- _WHAT YOU HAVE TO DO_
Your answer must be a word-for-word copy of the listing, with all pictures excluded.

[INFORMATION PROVIDED Boundary: Start]

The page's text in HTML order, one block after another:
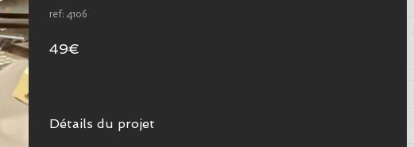
ref: 4106
49€
Détails du projet
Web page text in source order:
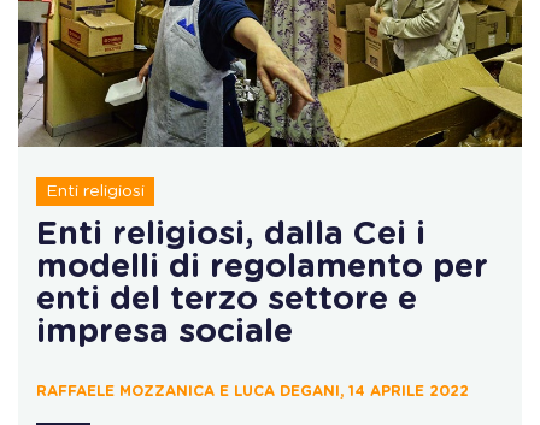
Enti religiosi
Enti religiosi, dalla Cei i
modelli di regolamento per
enti del terzo settore e
impresa sociale
RAFFAELE MOZZANICA E LUCA DEGANI, 14 APRILE 2022
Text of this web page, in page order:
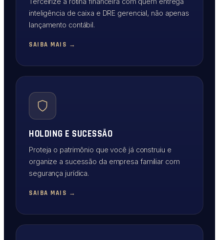
inteligência de caixa e DRE gerencial, não apenas
lançamento contábil.
SAIBA MAIS →
HOLDING E SUCESSÃO
Proteja o patrimônio que você já construiu e
organize a sucessão da empresa familiar com
segurança jurídica.
SAIBA MAIS →
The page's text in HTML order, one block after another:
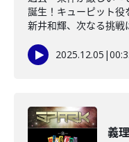
誕生！キューピット役
新井和輝、次なる挑戦
2025.12.05 |
義
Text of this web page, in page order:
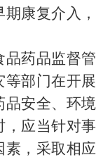
康复介入，
品药品监督管
等部门在开展
品安全、环境
，应当针对事
素，采取相应
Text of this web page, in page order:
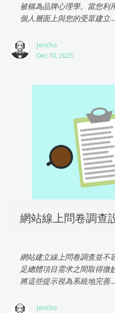
被稱為品牌心理學。當您利
個人層面上與您的受眾建立...
Jericho
Dec 10, 2025
網站線上問卷調查
網站建立線上問卷調查並不
足總體項目需求之間取得微
將這些提示視為系統地完善...
Jericho
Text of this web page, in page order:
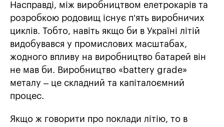
Насправді, між виробництвом елетрокарів та
розробкою родовищ існує п’ять виробничих
циклів. Тобто, навіть якщо би в Україні літій
видобувався у промислових масштабах,
жодного впливу на виробництво батарей він
не мав би. Виробництво «battery grade»
металу – це складний та капіталоємний
процес.
Якщо ж говорити про поклади літію, то в
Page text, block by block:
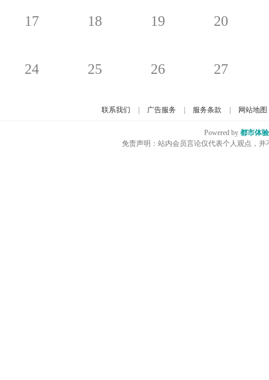
17 18 19 20
24 25 26 27
联系我们 广告服务 服务条款 网站地图
Powered by 都市体
免责声明：站内会员言论仅代表个人观点，
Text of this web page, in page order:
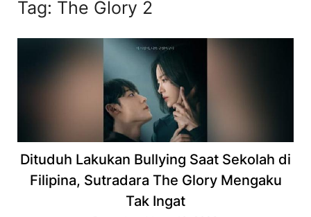
Tag: The Glory 2
Dituduh Lakukan Bullying Saat Sekolah di
Filipina, Sutradara The Glory Mengaku
Tak Ingat

[INFORMATION PROVIDED Boundary: End]

- _EXERCISE RESPONSE_
The page's text in HTML order, one block after another:
ref: 4106
49€
Détails du projet
Web page text in source order:
Enti religiosi
Enti religiosi, dalla Cei i
modelli di regolamento per
enti del terzo settore e
impresa sociale
RAFFAELE MOZZANICA E LUCA DEGANI, 14 APRILE 2022
Text of this web page, in page order:
inteligência de caixa e DRE gerencial, não apenas
lançamento contábil.
SAIBA MAIS →
HOLDING E SUCESSÃO
Proteja o patrimônio que você já construiu e
organize a sucessão da empresa familiar com
segurança jurídica.
SAIBA MAIS →
The page's text in HTML order, one block after another:
誕生！キューピット役
新井和輝、次なる挑戦
2025.12.05 |
義
Text of this web page, in page order:
康复介入，
品药品监督管
等部门在开展
品安全、环境
，应当针对事
素，采取相应
Text of this web page, in page order:
被稱為品牌心理學。當您利
個人層面上與您的受眾建立...
Jericho
Dec 10, 2025
網站線上問卷調查
網站建立線上問卷調查並不
足總體項目需求之間取得微
將這些提示視為系統地完善...
Jericho
Text of this web page, in page order:
Насправді, між виробництвом елетрокарів та
розробкою родовищ існує п’ять виробничих
циклів. Тобто, навіть якщо би в Україні літій
видобувався у промислових масштабах,
жодного впливу на виробництво батарей він
не мав би. Виробництво «battery grade»
металу – це складний та капіталоємний
процес.
Якщо ж говорити про поклади літію, то в
Page text, block by block:
17 18 19 20
24 25 26 27
联系我们 广告服务 服务条款 网站地图
Powered by 都市体
免责声明：站内会员言论仅代表个人观点，
Text of this web page, in page order:
Tag: The Glory 2
Dituduh Lakukan Bullying Saat Sekolah di
Filipina, Sutradara The Glory Mengaku
Tak Ingat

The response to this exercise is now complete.